I Can see you hurting beneath your new red dress
Beneath your sharp new shoes and your new tattoos you are direction-less.
And I know you’ve been working as hard as you can
To pre-empt the question, the expectation and I understand.So come on now if we all pull together, we can lift up the weight of the world from your shoulders
Lift the the weight of the world from your shoulders just for a moment or two.
So many masks to wear, so much weight to bear but you were only ever you
You were glorious you, you were glorious
Frank Turner, “Glorious You”
“You look great!” This is a phrase that I’ve heard quite a bit lately, especially over the past few months. My 14+ hour surgery in April and my long recovery caused me to drop several pounds. Shorts that I squeezed into are hanging down on me and showing my underwear now, so I guess those won’t work!
In my professional working days, I would dress up considerably to go to work (suits, nice dresses), and then immediately switch over to about one step up from homeless on my day off (sweat pant city, and not a hint of makeup). There really was no in-between. Now that I am not working, I find that I am seeking ways to find that middle ground. I don’t want to look run down every day. Just because I often feel like shit, doesn’t mean that I have to look like it.
My solution is to wear my cute little summer dresses and skirts almost every day. A simple dress with an application of mascara to make myself look more tired can go a long way.
Cancer has stolen so much from me. I am determined to delay the inevitable effects on my external appearance for as long as I possibly can.
To say that I’ve been given an interesting cornucopia of genetics (some of which I am convinced are what put me in this predicament) is an understatement. One thing I definitely received is thick hair genes. Prior to chemo, my hair was so thick that my hairdresser would not only marvel at how long it took to cut and dry it but also how much was left on the floor afterward.

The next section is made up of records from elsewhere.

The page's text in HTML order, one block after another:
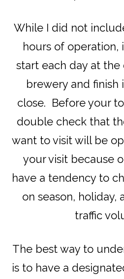
While I did not
hours of operation,
start each day at the
brewery and
close. Before your
double check that
want to visit will be
your visit because
have a tendency to
on season, holiday,
traffic
The best way to
is to have a
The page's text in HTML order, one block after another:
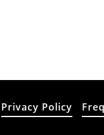
Privacy Policy
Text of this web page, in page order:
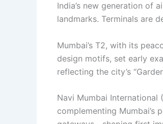
India’s new generation of
landmarks. Terminals are
Mumbai’s T2, with its
design motifs, set early
reflecting the city’s
Navi Mumbai
complementing Mumbai’s

That thick hair is thinning out. With every shower, with every hair brushing.
But luckily, you can’t tell yet. In fact, my sparser hair has actually made my hair more easy to style and put up than I can ever remember. That high ponytail that I saw other girls do? I can finally do it now, because I don’t have masses of hair bunching up in front. I can even clip part of it back now in a clip or barrette without it immediately popping open and breaking.

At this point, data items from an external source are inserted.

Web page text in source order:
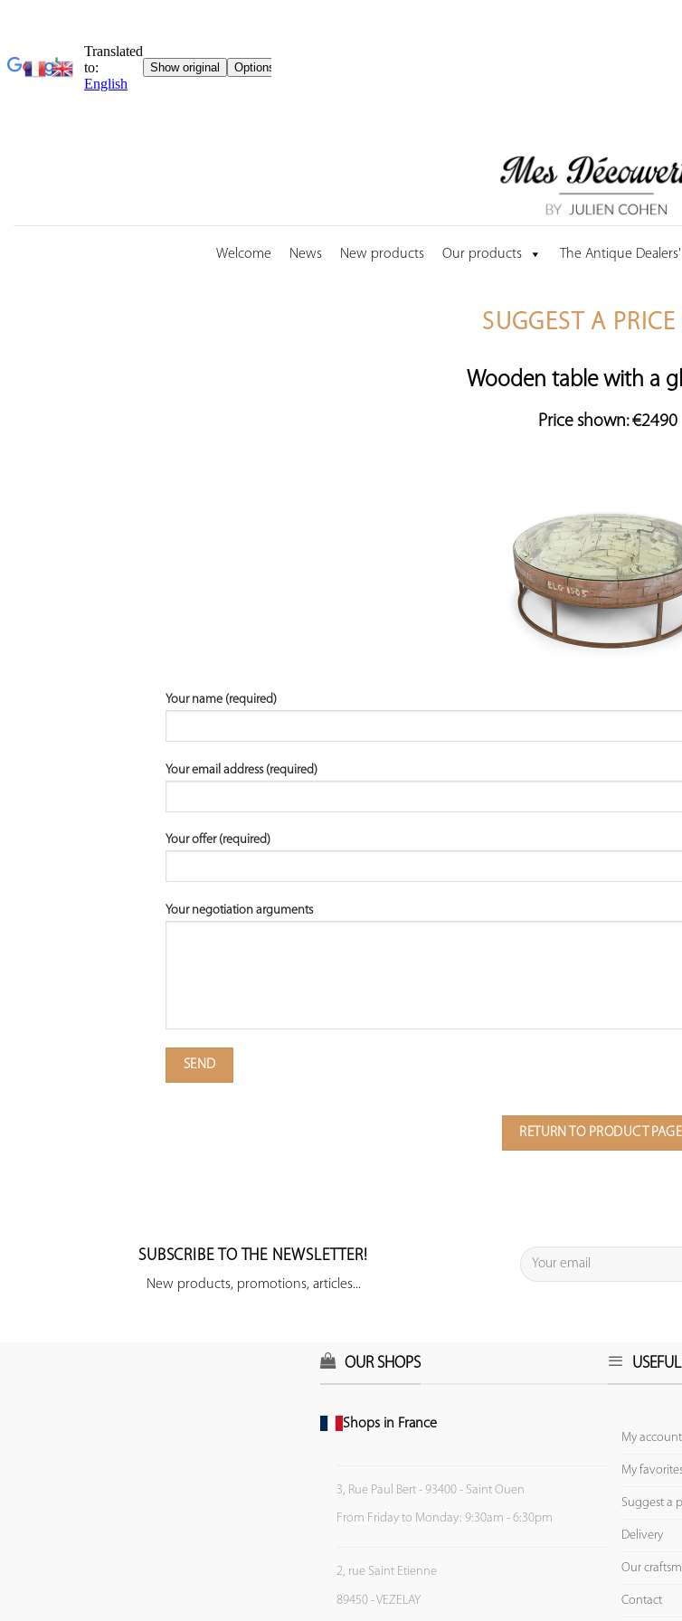
Welcome News New products Our products The Antique
SUGGEST A PRICE
Wooden table with a
Price shown: €2490
Your name (required)
Your email address (required)
Your offer (required)
Your negotiation arguments
RETURN TO PRODUCT PAGE
SUBSCRIBE TO THE NEWSLETTER!
New products, promotions, articles...
OUR SHOPS
Shops in France
3, Rue Paul Bert - 93400 - Saint Ouen
From Friday to Monday: 9:30am - 6:30pm
2, rue Saint Etienne
89450 - VEZELAY
My account
My
Suggest a
Delivery
Our
Contact

“Feeling run down? Try cancer! There’s nothing quite like 3-part surgeries, weeks of brutal recovery, and intravenous poison injections to put that pep in your step!”
And if I look this great? I couldn’t possibly really have a terminal illness. I must be recovering!

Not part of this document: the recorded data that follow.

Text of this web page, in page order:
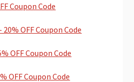
Coupon Code
OFF Coupon Code
OFF Coupon Code
OFF Coupon Code
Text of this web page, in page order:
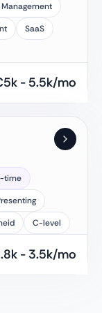
SaaS
5k - 5.5k/mo
time
C-level
- 3.5k/mo
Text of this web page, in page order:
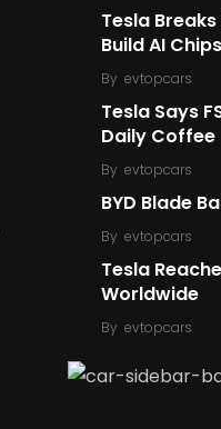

I’m very sorry to tell you that no, I’m not. There are a lot of things that I am experiencing that you don’t see:
– You don’t see the ostomy bag affixed to my body just under the underwear line.
– You don’t see the scar lines that look like a road map on my abdomen. It spans from my boobs down to my c- section line. Then just above my naval, on my right side there is a large half smile that they cut to get to my liver.
– You can’t feel the cramping that continues from my large ovarian met, or the constant irritation from a steady stream of UTI infections that have become a new normal while my body is still struggling to get used to my ureter stent.
– You can’t feel the fatigue, mood changes, nausea and other body issues caused in the days following chemo.
– You aren’t noticing (or at least aren’t telling me) that this new regimen has my face breaking out in ways that I haven’t seen since I was a teenager.
– When I’m not wearing a low neck dress or shirt, you can’t see the chemo port implanted under my skin. You can’t see that it still sometimes irritates me. That the seatbelt strap goes right across it and makes me flinch from it every time that I get in the car.
But I am glad that you don’t. My entire life is already engulfed in cancer and fears about what’s going wrong internally. I’m not rushing into putting that internal torment onto my external visage. I may eventually lose all of my hair. I might eventually look gaunt. But today I am not either.
So go ahead and tell me that cancer looks good on me- as long as you aren’t flat out lying to spare me.